或者,如果您使用 MySQL,请使用支持事务的 InnoDB。这将使回滚变得更容易。
I'm not clear on why you can't use INSERT IGNORE, which will run without error and you can check if an insert occurred (modified records). If the insert "fails", then you know the key already exists and you can do a SELECT. You could do the INSERT first, then the SELECT.
Alternatively, if you are using MySQL, use InnoDB which supports transactions.
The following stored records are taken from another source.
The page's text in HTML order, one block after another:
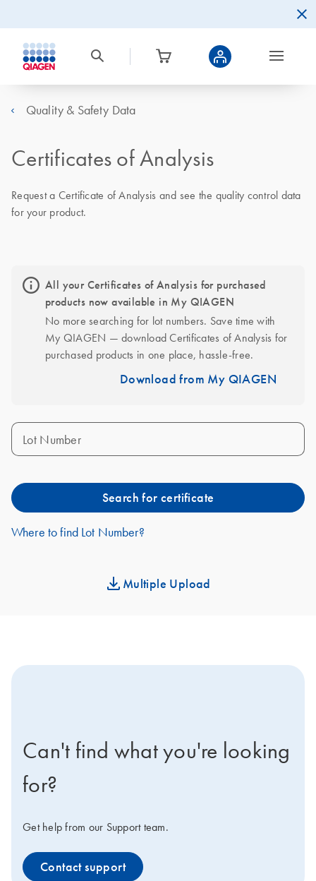
Quality & Safety Data
Certificates of Analysis
Request a Certificate of Analysis and see the quality control data
for your product.
All your Certificates of Analysis for purchased
products now available in My QIAGEN
No more searching for lot numbers. Save time with
My QIAGEN — download Certificates of Analysis for
purchased products in one place, hassle-free.
Download from My QIAGEN
Lot Number
Search for certificate
Where to find Lot Number?
Multiple Upload
Can't find what you're looking
for?
Get help from our Support team.
Contact support
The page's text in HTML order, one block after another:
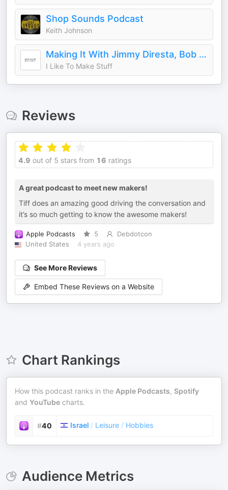
Shop Sounds Podcast
Keith Johnson
Making It With Jimmy Diresta, Bob Clagett and David Picciuto
I Like To Make Stuff
Reviews
4.9 out of 5 stars from 16 ratings
A great podcast to meet new makers!
Tiff does an amazing good driving the conversation and
it’s so much getting to know the awesome makers!
Apple Podcasts 5
Debdotcon
United States
4 years ago
See More Reviews
Embed These Reviews on a Website
Chart Rankings
How this podcast ranks in the Apple Podcasts, Spotify
and YouTube charts.
#40 Israel / Leisure / Hobbies
Audience Metrics
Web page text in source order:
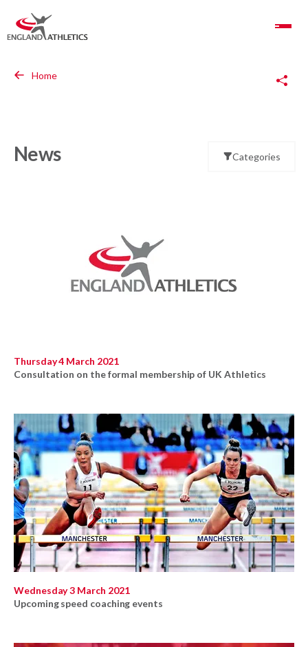
Toggle Navigation
Home
News Categories
Thursday 4 March 2021
Consultation on the formal membership of UK Athletics
Wednesday 3 March 2021
Upcoming speed coaching events
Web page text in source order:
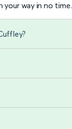
your way in no time.
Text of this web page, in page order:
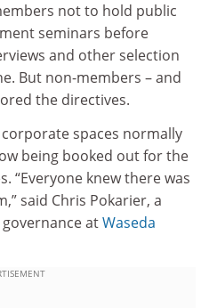
not to hold public
seminars before
and other selection
But non-members – and
the directives.
spaces normally
being booked out for the
“Everyone knew there was
said Chris Pokarier, a
atWaseda
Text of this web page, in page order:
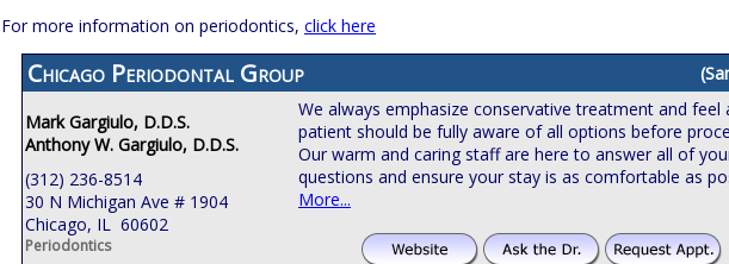
For more information on periodontics, click here
Chicago Periodontal Group
Mark Gargiulo, D.D.S.
Anthony W. Gargiulo, D.D.S.
(312) 236-8514
30 N Michigan Ave # 1904
Chicago, IL 60602
Periodontics
We always emphasize conservative treatment and feel
patient should be fully aware of all options before
Our warm and caring staff are here to answer all of
questions and ensure your stay is as comfortable as
More...
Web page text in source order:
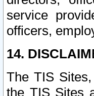
service
officers,
14.
The TIS
the TIS Sites
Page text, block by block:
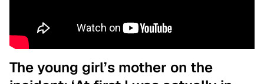
The young girl’s mother on the
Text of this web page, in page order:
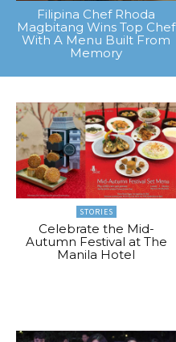
Filipina Chef Rhoda
Magbitang Wins Top Chef
With A Menu Built From
Memory
STORIES
Celebrate the Mid-
Autumn Festival at The
Manila Hotel
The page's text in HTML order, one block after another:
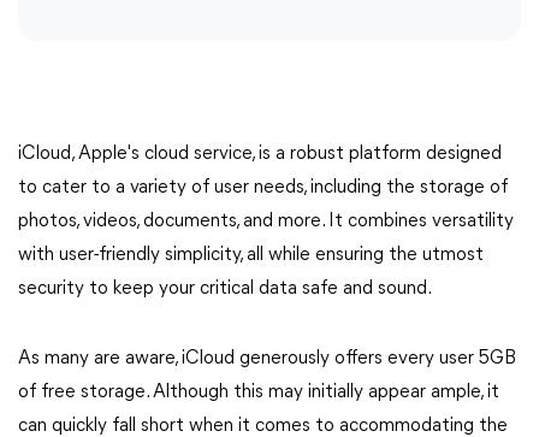
iCloud, Apple's cloud service, is a robust platform designed
to cater to a variety of user needs, including the storage of
photos, videos, documents, and more. It combines versatility
with user-friendly simplicity, all while ensuring the utmost
security to keep your critical data safe and sound.
As many are aware, iCloud generously offers every user 5GB
of free storage. Although this may initially appear ample, it
can quickly fall short when it comes to accommodating the
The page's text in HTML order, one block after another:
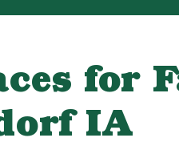
for
IA
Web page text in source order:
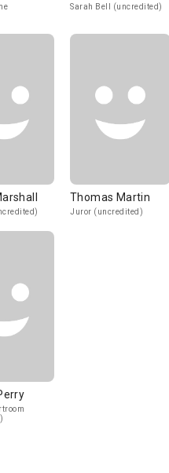
Sarah Bell (uncredited)
Thomas Martin
Juror (uncredited)
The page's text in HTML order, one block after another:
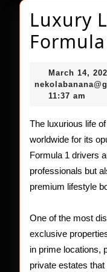
Luxury
March 14,
11:37 am
The luxurious life
worldwide for its
Formula 1 drivers
professionals but
premium lifestyle
One of the most
exclusive
in prime locations,
private estates
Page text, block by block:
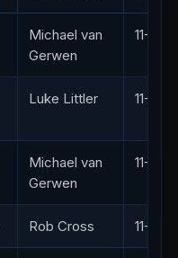
Michael van
Gerwen
11-4
Luke Littler 11-8
Michael van
Gerwen
11-7
Rob Cross 11-8
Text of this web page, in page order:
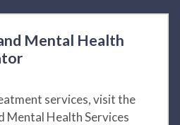
Mental Health
services, visit the
Mental Health Services
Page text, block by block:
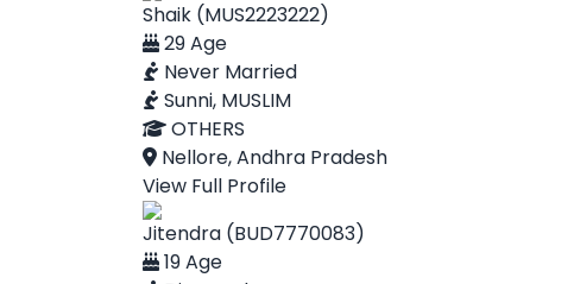
Shaik (MUS2223222)
29 Age
Never Married
Sunni, MUSLIM
OTHERS
Nellore, Andhra Pradesh
View Full Profile
Jitendra (BUD7770083)
19 Age
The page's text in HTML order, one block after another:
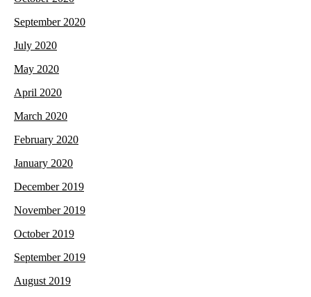
September 2020
July 2020
May 2020
April 2020
March 2020
February 2020
January 2020
December 2019
November 2019
October 2019
September 2019
August 2019

That would make it easier to rollback.
在主要的多客户事务之前和之外,以自动提交模式执行每个客户的“查找或创建”操作。
Perform each customer's "lookup or maybe create" operations in autocommit mode, prior to and outside of the main, multi-customer transaction.
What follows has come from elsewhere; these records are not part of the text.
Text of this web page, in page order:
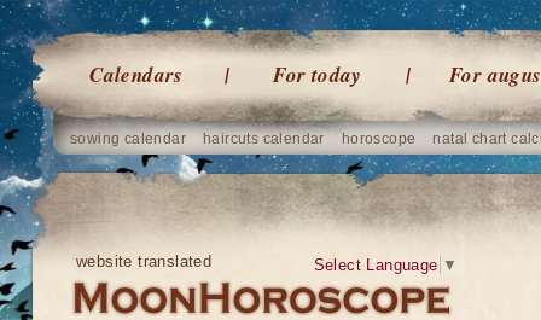
Calendars For today For
sowing calendar haircuts calendar horoscope natal chart
website translated Select Language ▼
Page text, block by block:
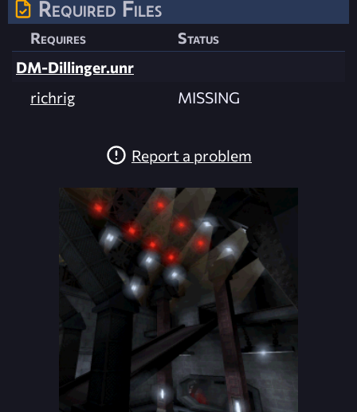
Required Files
Requires
Status
DM-Dillinger.unr
richrig
MISSING
Report a problem
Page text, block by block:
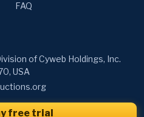
FAQ
of Cyweb Holdings, Inc.
USA
free trial
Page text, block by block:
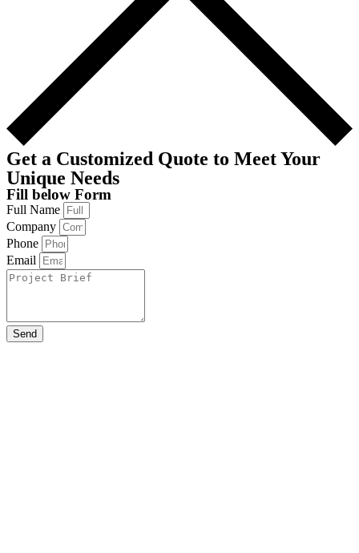
Get a Customized Quote to Meet Your
Unique Needs
Fill below Form
Full Name
Company
Phone
Email
Send
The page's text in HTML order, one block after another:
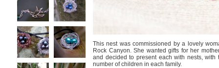
This nest was commissioned by a lovely
Rock Canyon. She wanted gifts for her
and decided to present each with nests, with
number of children in each family.
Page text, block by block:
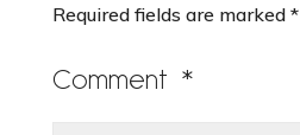
Required fields are marked*
Comment *
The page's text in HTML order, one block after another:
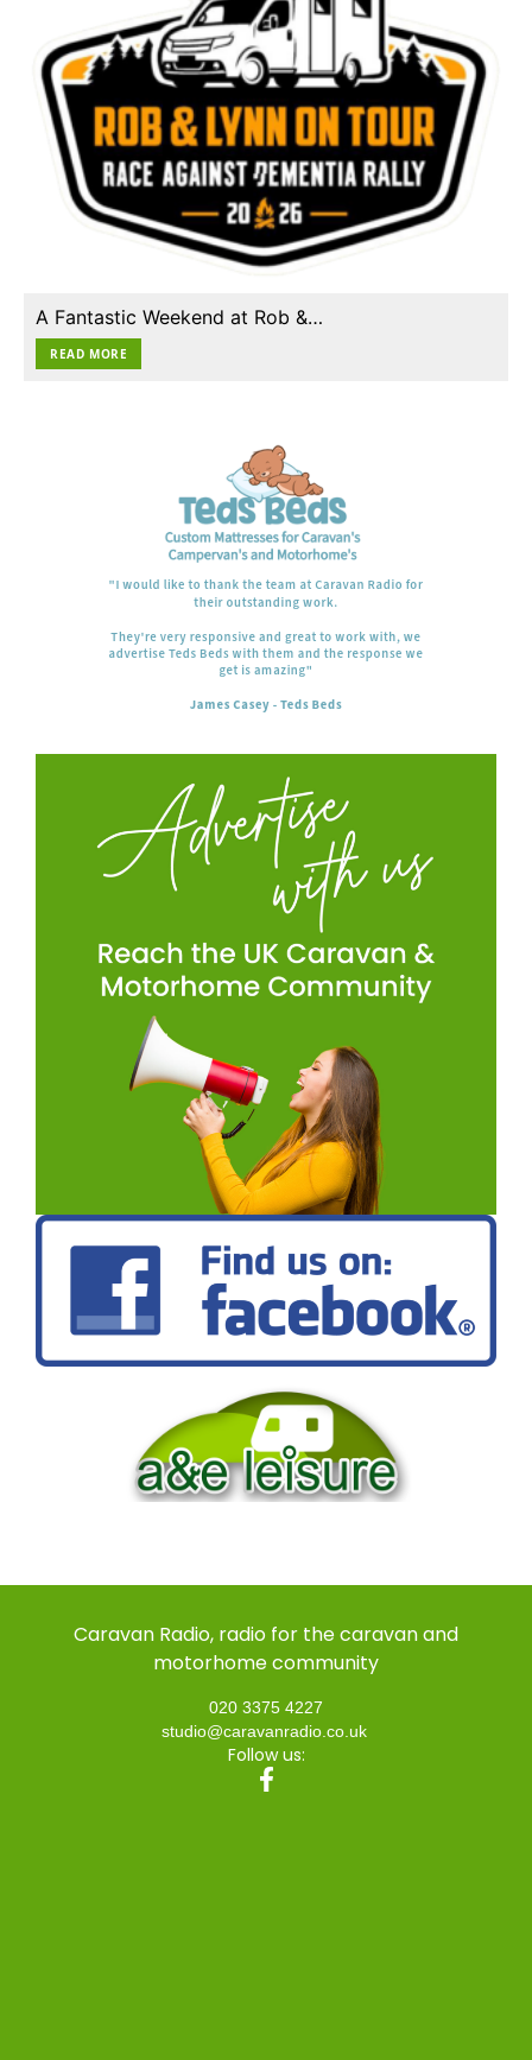
A Fantastic Weekend at Rob &…
READ MORE
Caravan Radio, radio for the caravan and
motorhome community
020 3375 4227
studio@caravanradio.co.uk
Follow us:
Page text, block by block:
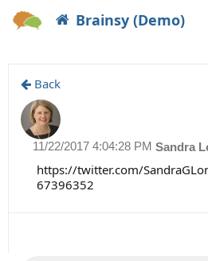
Brainsy (Demo)
Back
Sandra
11/22/2017 4:04:28 PM
https://twitter.com/
67396352
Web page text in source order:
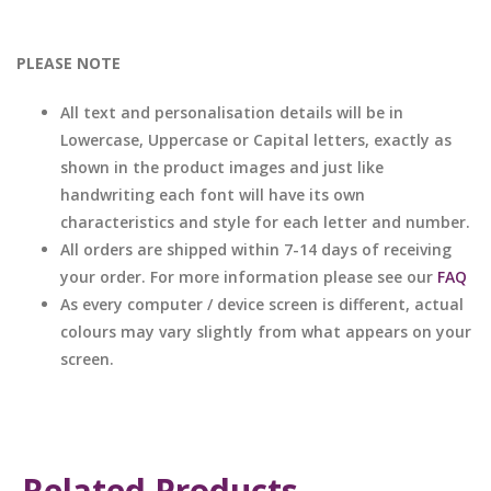
PLEASE NOTE
All text and personalisation details will be in
Lowercase, Uppercase or Capital letters, exactly as
shown in the product images and just like
handwriting each font will have its own
characteristics and style for each letter and number.
All orders are shipped within 7-14 days of receiving
your order. For more information please see our FAQ
As every computer / device screen is different, actual
colours may vary slightly from what appears on your
screen.

WRT 生成不透明主键,有许多选项,例如,使用 guid 或(至少对于 Oracle)序列表。 WRT 确保外部键是唯一的,对列应用唯一约束。如果由于键存在而导致插入失败,请重新尝试提取。您可以使用 where not exit 或 where not in 的插入。使用存储过程可以减少往返次数并提高性能。
WRT generating an opaque primary key, there are a number of options, eg., use a guid or (at least, with Oracle) a sequence table. WRT insuring the external key is unique, apply unique constraint on the column. If the insert fails because the key exists, reattempt the fetch. You can use an insert with where not exist or where not in. Use a stored procedure to reduce the round trips and improve performance.